Q. Why would developing resistance to PCBs make fish respond differently to other environmental stressors?
A.There are at least two possible reasons why developing resistance to dioxin-like chemicals could affect responses to other stressors.
First, if at some point PCB exposure caused widespread mortality in NBH killifish, this could result in a genetic bottleneck, leading to reduced genetic diversity in this population of fish. With reduced genetic diversity, the fish population might be less able to adapt to other stressors. However, research by Diane Nacci at the US EPA lab in Narragansett and Sarah Cohen at Harvard (now at San Francisco State University) indicates that the NBH population is currently not less diverse than nearby populations.
The second reason why developing resistance to dioxin-like chemicals could affect the response to other stressors is that the biochemical pathways that the fish use to respond to various stressors often are interconnected. This means that changes in one pathway may affect the functioning of another pathway. A good example of this is the interaction between responses to dioxin-like chemicals (which occur through the aryl hydrocarbon receptor protein) and responses to low oxygen (hypoxia, which occur through a protein known as the hypoxia-inducible factor). The aryl hydrocarbon receptor and hypoxia-inducible factor share the same partner protein (called ARNT). Therefore, changes in the aryl hydrocarbon receptor pathway in dioxin-resistant fish might impact the sensitivity of the hypoxia response pathway.
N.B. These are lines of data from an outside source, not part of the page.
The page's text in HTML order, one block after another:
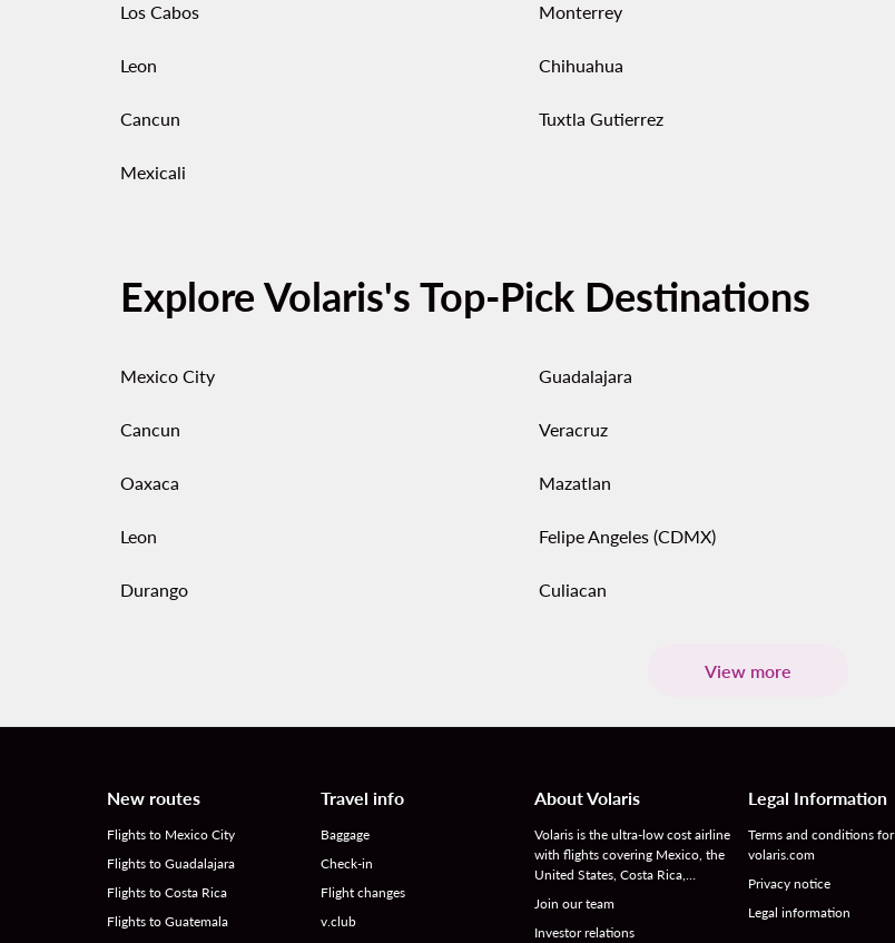
Los Cabos Monterrey
Leon Chihuahua
Cancun Tuxtla Gutierrez
Mexicali
Explore Volaris's Top-Pick Destinations
Mexico City Guadalajara
Cancun Veracruz
Oaxaca Mazatlan
Leon Felipe Angeles (CDMX)
Durango Culiacan
View more
New routes
Flights to Mexico City
Flights to Guadalajara
Flights to Costa Rica
Flights to Guatemala
Travel info
Baggage
Check-in
Flight changes
v.club
About Volaris
Volaris is the ultra-low cost airline
with flights covering Mexico, the
United States, Costa Rica,…
Join our team
Investor relations
Legal Information
Terms and conditions for
volaris.com
Privacy notice
Legal information
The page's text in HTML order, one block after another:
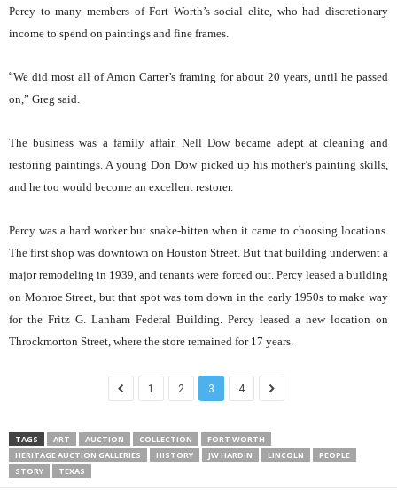
Percy to many members of Fort Worth’s social elite, who had discretionary
income to spend on paintings and fine frames.
“We did most all of Amon Carter’s framing for about 20 years, until he passed
on,” Greg said.
The business was a family affair. Nell Dow became adept at cleaning and
restoring paintings. A young Don Dow picked up his mother’s painting skills,
and he too would become an excellent restorer.
Percy was a hard worker but snake-bitten when it came to choosing locations.
The first shop was downtown on Houston Street. But that building underwent a
major remodeling in 1939, and tenants were forced out. Percy leased a building
on Monroe Street, but that spot was torn down in the early 1950s to make way
for the Fritz G. Lanham Federal Building. Percy leased a new location on
Throckmorton Street, where the store remained for 17 years.
1 2 3 4
TAGS ART AUCTION COLLECTION
FORT WORTH
HERITAGE AUCTION GALLERIES
HISTORY JW HARDIN LINCOLN
PEOPLE
STORY
TEXAS
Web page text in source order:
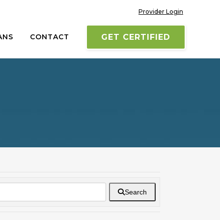
Provider Login
GET CERTIFIED
CONTACT
Search
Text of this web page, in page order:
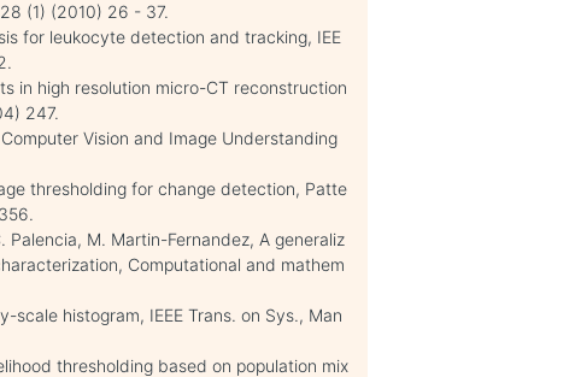
(1) (2010) 26 - 37.
for leukocyte detection and tracking, IEE
in high resolution micro-CT reconstruction
247.
Vision and Image Understanding
thresholding for change detection, Patte
Palencia, M. Martin-Fernandez, A generaliz
Computational and mathem
histogram, IEEE Trans. on Sys., Man
thresholding based on population mix
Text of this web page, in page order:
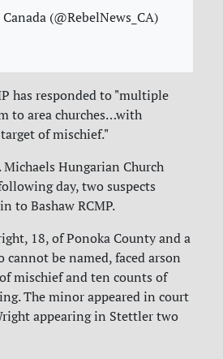
(@RebelNews_CA)
has responded to "multiple
to area churches…with
of mischief."
Michaels Hungarian Church
day, two suspects
to Bashaw RCMP.
18, of Ponoka County and a
cannot be named, faced arson
mischief and ten counts of
The minor appeared in court
appearing in Stettler two
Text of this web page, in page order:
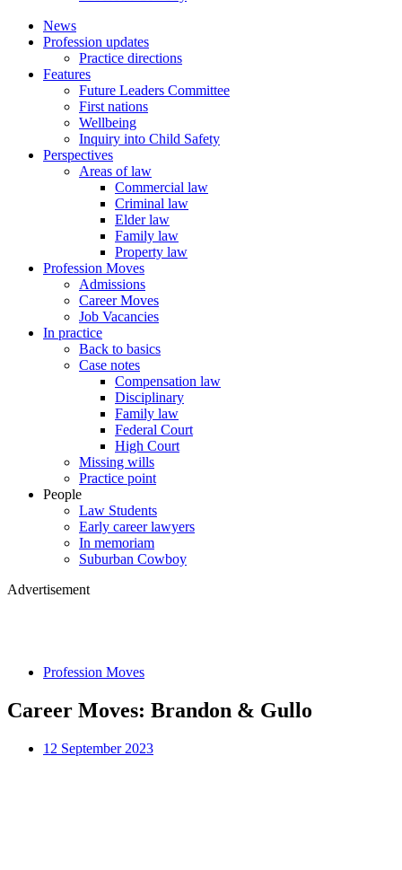
News
Profession updates
Practice directions
Features
Future Leaders Committee
First nations
Wellbeing
Inquiry into Child Safety
Perspectives
Areas of law
Commercial law
Criminal law
Elder law
Family law
Property law
Profession Moves
Admissions
Career Moves
Job Vacancies
In practice
Back to basics
Case notes
Compensation law
Disciplinary
Family law
Federal Court
High Court
Missing wills
Practice point
People
Law Students
Early career lawyers
In memoriam
Suburban Cowboy
Advertisement
Profession Moves
Career Moves: Brandon & Gullo
12 September 2023
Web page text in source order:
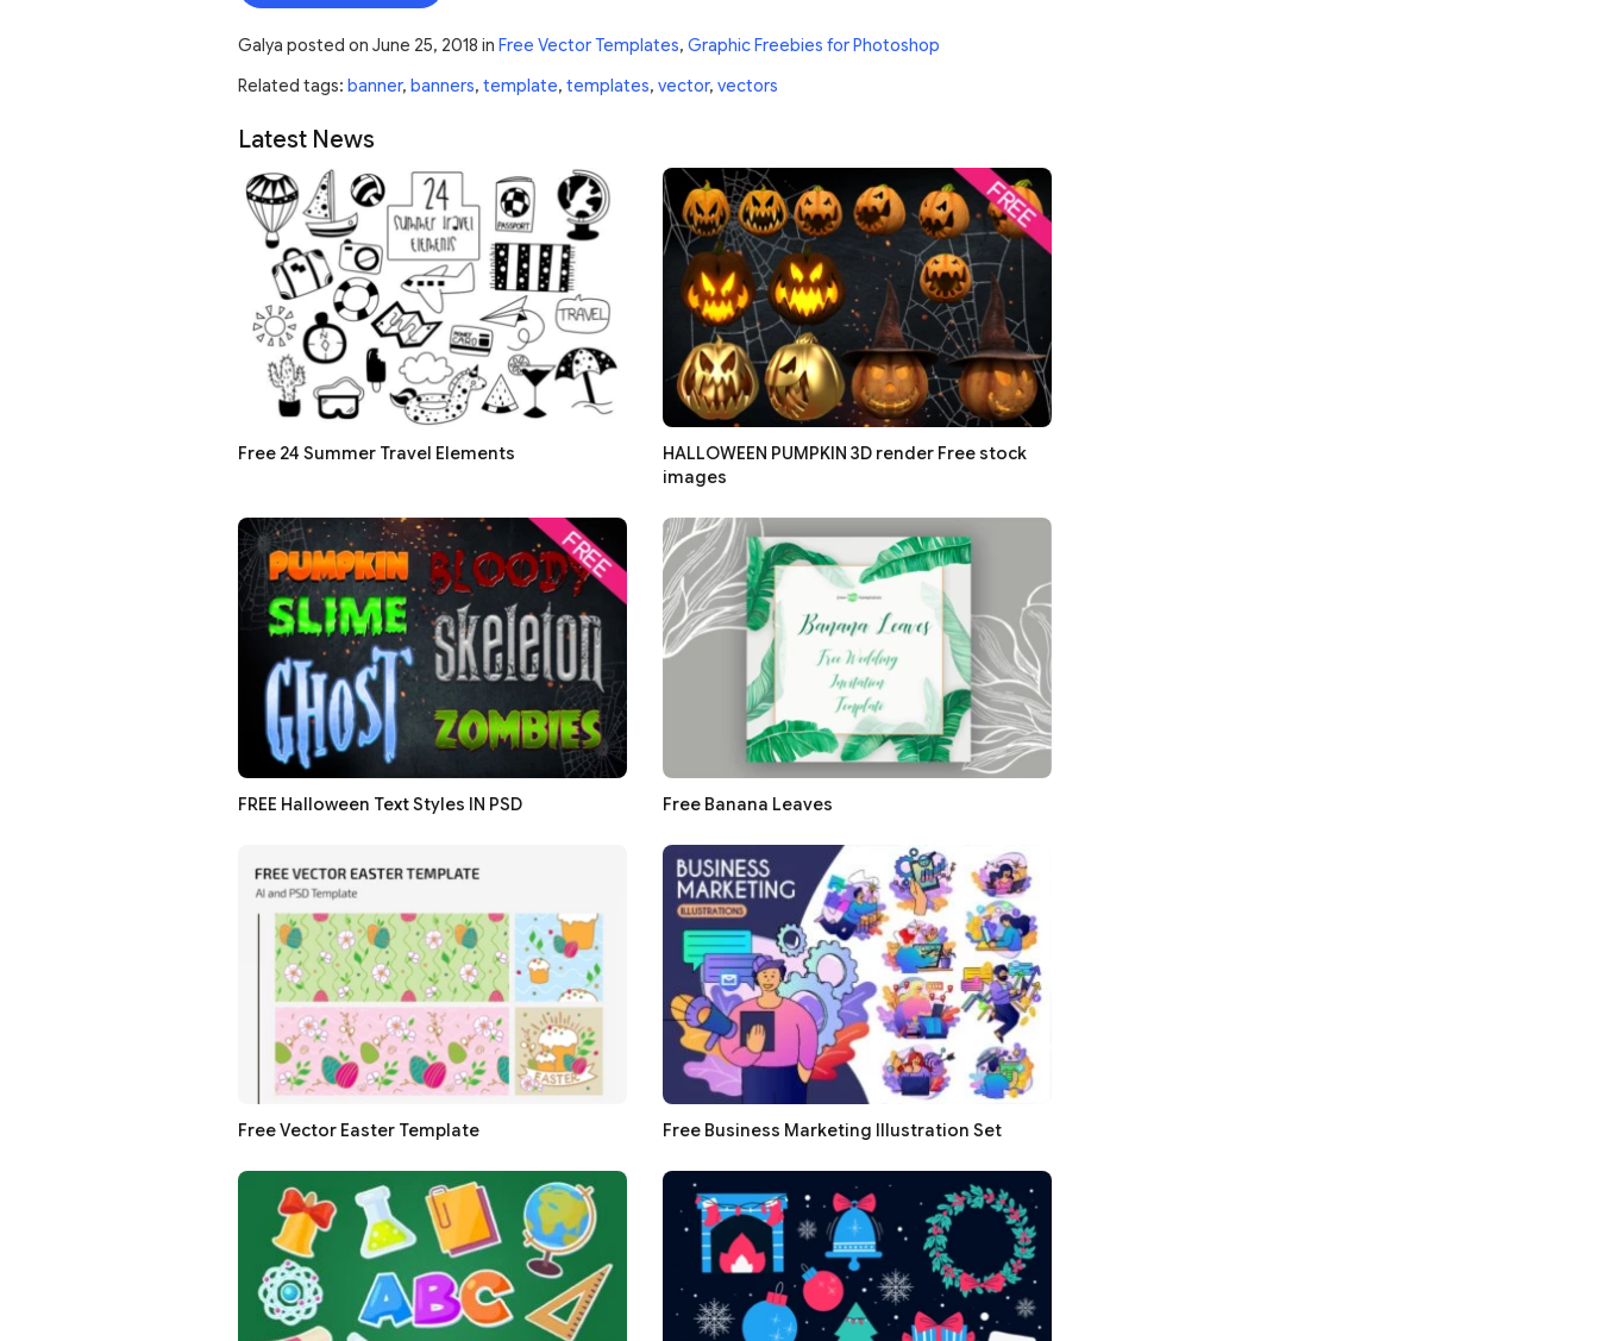
Galya posted on June 25, 2018 in Free Vector Templates, Graphic Freebies for Photoshop
Related tags: banner, banners, template, templates, vector, vectors
Latest News
Free 24 Summer Travel Elements
HALLOWEEN PUMPKIN 3D render Free stock
images
FREE Halloween Text Styles IN PSD Free Banana Leaves
Free Vector Easter Template Free Business Marketing Illustration Set
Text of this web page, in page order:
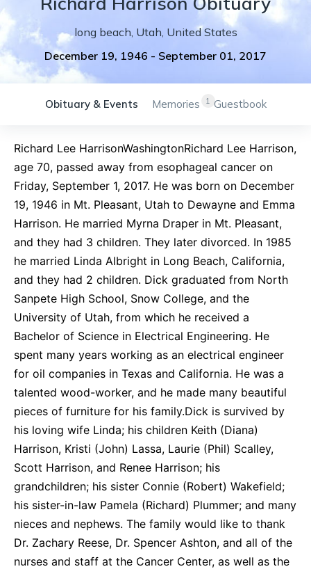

Q. What can we learn from fish that would help us understand how PCBs may affect human health?
A. As vertebrate animals, fish share a close evolutionary relationship with humans. This means that fish and humans have genes that function similarly. For example, like fish, humans have an aryl hydrocarbon receptor protein that is involved in the response to dioxin-like chemicals as well as in the response to polycyclic aromatic hydrocarbons, the carcinogenic agents in cigarette smoke. Therefore, what we learn about the mechanisms by which fish populations differ in sensitivity to the toxic effects of dioxin-like chemicals may help us to understand how individual humans may differ in sensitivity to these compounds as well as to effects such as smoking-induced cancer.
It is also worth noting that certain drugs that are used therapeutically in humans are able to stimulate the aryl hydrocarbon receptor which may lead to their increased breakdown by enzymes in the liver and other organs. Thus, the knowledge gained by studying how fish differ in their response to PCBs could ultimately help us understand why individual humans differ in our response to therapeutic drugs.